Diego Oppenheimer is worried that the Googles and the Facebooks will dominate the world of artificial intelligence.
It’s a legitimate worry. Elon Musk and Sam Altman are worried about the same thing. That’s why they created a startup called OpenAI. In recent years, Google and Facebook have snapped up so many researchers at the heart of the deep learning movement, an AI movement that’s rapidly reinventing everything from speech recognition to security. So, Musk and Altman grabbed several top AI researchers from Google and Facebook and vowed to share their work with the world at large.

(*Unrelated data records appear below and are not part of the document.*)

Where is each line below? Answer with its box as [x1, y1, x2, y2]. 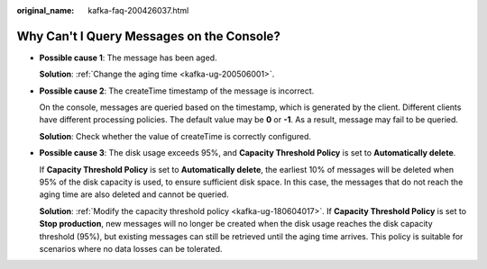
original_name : [16, 5, 75, 15]
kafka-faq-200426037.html [87, 5, 189, 15]
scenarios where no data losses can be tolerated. [39, 243, 223, 254]
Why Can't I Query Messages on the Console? [16, 28, 281, 44]
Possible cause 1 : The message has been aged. [39, 52, 217, 63]
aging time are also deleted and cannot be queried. [39, 189, 229, 200]
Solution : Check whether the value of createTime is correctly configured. [39, 130, 311, 141]
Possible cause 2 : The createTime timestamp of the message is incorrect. [39, 85, 315, 96]
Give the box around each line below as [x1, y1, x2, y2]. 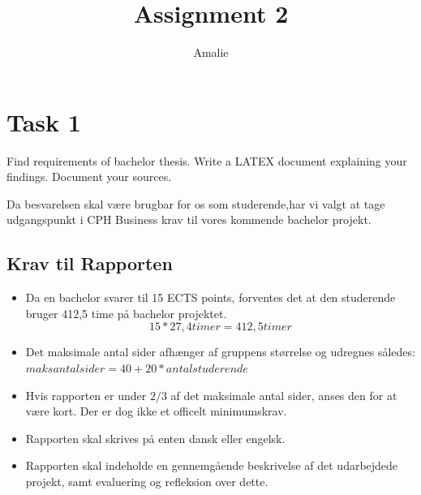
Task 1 [6, 105, 81, 138]
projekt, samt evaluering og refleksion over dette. [25, 472, 268, 489]
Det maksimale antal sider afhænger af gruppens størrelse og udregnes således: [25, 343, 415, 360]
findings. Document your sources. [6, 168, 172, 185]
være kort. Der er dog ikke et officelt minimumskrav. [25, 402, 287, 420]
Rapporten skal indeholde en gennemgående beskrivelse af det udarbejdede [25, 457, 398, 474]
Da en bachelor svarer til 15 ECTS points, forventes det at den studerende [25, 289, 396, 306]
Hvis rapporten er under [25, 386, 147, 403]
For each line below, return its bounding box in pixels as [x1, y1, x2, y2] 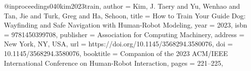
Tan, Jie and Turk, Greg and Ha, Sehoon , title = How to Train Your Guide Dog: [4, 10, 246, 20]
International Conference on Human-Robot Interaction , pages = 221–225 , [4, 57, 223, 68]
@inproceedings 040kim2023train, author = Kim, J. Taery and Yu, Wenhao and [4, 1, 240, 11]
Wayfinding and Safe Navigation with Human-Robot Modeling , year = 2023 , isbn [4, 20, 247, 30]
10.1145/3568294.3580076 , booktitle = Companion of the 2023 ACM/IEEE [4, 48, 228, 58]
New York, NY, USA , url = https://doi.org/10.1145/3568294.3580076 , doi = [4, 39, 233, 49]
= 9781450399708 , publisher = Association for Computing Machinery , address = [4, 29, 245, 39]
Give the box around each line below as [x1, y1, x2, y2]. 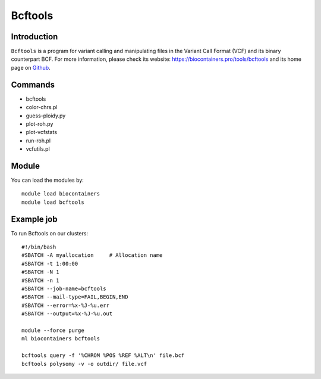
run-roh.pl [26, 137, 51, 144]
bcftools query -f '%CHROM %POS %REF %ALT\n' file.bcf [21, 352, 185, 359]
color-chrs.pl [26, 104, 58, 111]
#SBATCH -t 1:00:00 [21, 260, 78, 267]
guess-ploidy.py [26, 112, 66, 119]
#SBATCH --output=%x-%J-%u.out [21, 310, 113, 317]
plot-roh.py [26, 120, 53, 128]
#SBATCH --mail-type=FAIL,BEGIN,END [21, 294, 128, 300]
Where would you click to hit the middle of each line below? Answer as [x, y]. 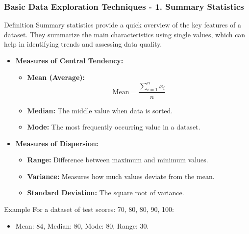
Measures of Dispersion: [57, 143]
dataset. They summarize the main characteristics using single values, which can [125, 34]
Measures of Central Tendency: [69, 60]
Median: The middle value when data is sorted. [100, 110]
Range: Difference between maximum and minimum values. [118, 160]
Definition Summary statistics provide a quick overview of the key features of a [123, 25]
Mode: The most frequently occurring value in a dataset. [114, 127]
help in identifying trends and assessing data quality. [83, 44]
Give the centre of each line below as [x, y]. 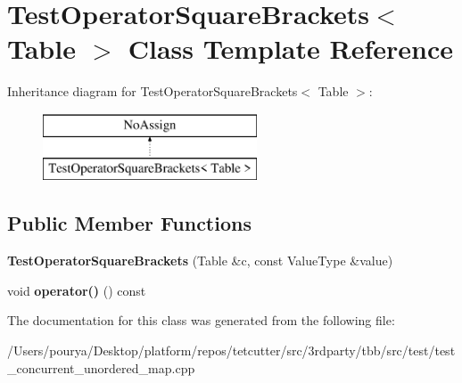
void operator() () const [77, 290]
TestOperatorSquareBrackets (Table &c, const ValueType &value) [200, 261]
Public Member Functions [129, 223]
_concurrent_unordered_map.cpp [101, 367]
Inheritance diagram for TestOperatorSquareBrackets [153, 91]
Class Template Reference [290, 49]
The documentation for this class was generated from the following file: [201, 320]
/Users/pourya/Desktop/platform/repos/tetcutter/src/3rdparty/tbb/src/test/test [231, 350]
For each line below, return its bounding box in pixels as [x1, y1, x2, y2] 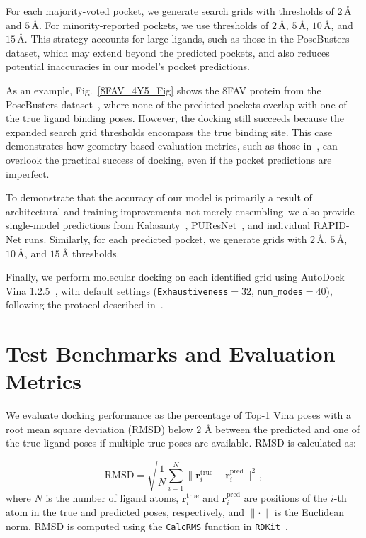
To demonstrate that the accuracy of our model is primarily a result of [6, 190, 312, 205]
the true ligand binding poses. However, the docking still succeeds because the [6, 111, 345, 125]
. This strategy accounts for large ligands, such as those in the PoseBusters [24, 31, 350, 46]
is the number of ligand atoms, [45, 490, 179, 505]
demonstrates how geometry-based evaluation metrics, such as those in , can [6, 138, 338, 153]
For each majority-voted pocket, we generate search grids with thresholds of [6, 4, 334, 18]
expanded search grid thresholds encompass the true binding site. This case [6, 124, 333, 139]
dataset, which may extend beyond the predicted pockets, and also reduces [6, 45, 330, 60]
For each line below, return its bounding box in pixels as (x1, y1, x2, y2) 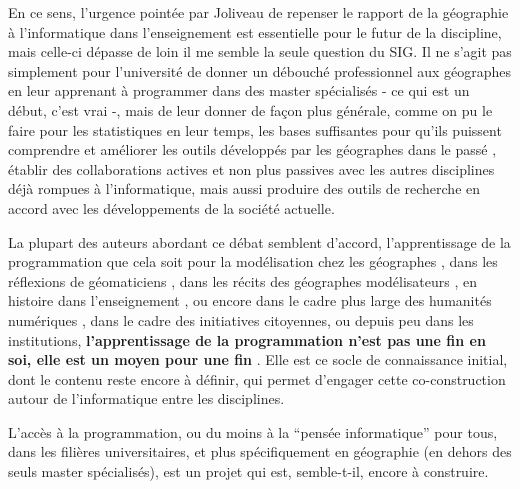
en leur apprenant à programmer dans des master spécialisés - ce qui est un (8, 80, 470, 101)
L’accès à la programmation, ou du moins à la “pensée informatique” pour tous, (8, 421, 498, 442)
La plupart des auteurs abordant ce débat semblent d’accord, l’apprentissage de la (8, 231, 511, 252)
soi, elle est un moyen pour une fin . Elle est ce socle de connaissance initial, (8, 349, 508, 370)
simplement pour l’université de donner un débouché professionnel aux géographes (8, 60, 512, 81)
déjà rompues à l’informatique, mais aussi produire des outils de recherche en (8, 178, 481, 199)
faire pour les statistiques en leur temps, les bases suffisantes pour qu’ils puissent (8, 119, 502, 140)
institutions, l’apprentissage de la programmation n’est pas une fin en (8, 329, 486, 350)
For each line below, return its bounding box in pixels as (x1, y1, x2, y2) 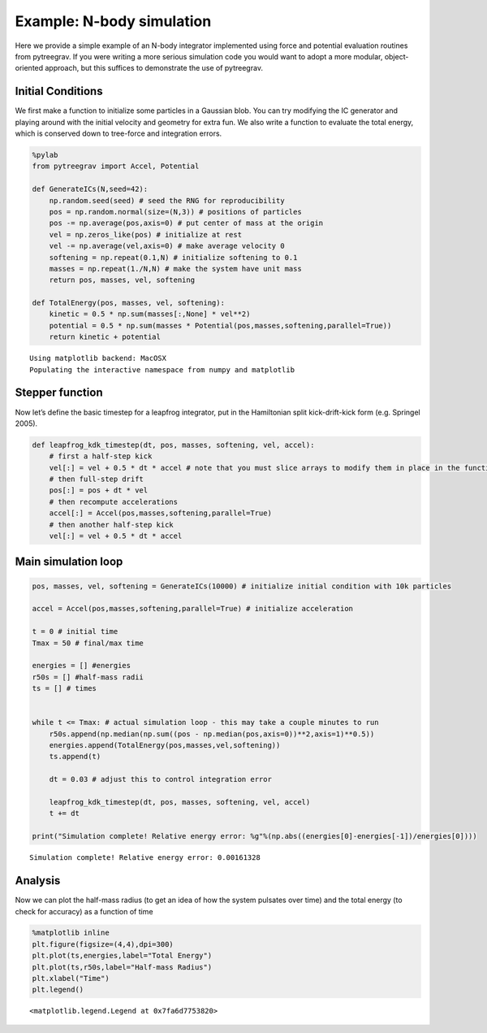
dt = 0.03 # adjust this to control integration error (49, 775, 272, 784)
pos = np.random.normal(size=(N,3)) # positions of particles (49, 207, 302, 216)
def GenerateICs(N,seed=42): (32, 184, 149, 194)
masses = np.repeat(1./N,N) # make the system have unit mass (49, 264, 302, 273)
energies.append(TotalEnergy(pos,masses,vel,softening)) (49, 740, 281, 750)
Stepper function (15, 386, 103, 400)
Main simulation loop (15, 555, 123, 569)
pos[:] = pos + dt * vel (49, 486, 149, 495)

Now, Oppenheimer and his startup, Algorithmia, are doing their part in the battle against AI hegemony. Algorithmia is what Oppenheimer calls an open marketplace for algorithms—code that companies and developers can use to beef up their websites and apps—and this marketplace now includes deep learning algorithms that handle tasks like face recognition and character recognition. Whereas OpenAI shares raw AI research, Algorithmia offers working algorithms designed to slot right into new services. “Maybe the future was already invented,” Oppenheimer says. “It’s just stuck in academic papers.”
It’s part of a much larger effort to democratize AI. Startups like Clarifai, Nara Logics, and MetaMind (now owned by Salesforce.com) also offer tools for building deep learning into any application. And giants like Google, Amazon, and Microsoft are building cloud computing services that work in similar ways.
Algorithmia uses the same marketplace model that startups have applied to so many other goods and services, including everything from artisanal crafts and graphic design to real estate and good ol’ retail. Anyone can upload an algorithm to the market, and then anyone can pay to use it.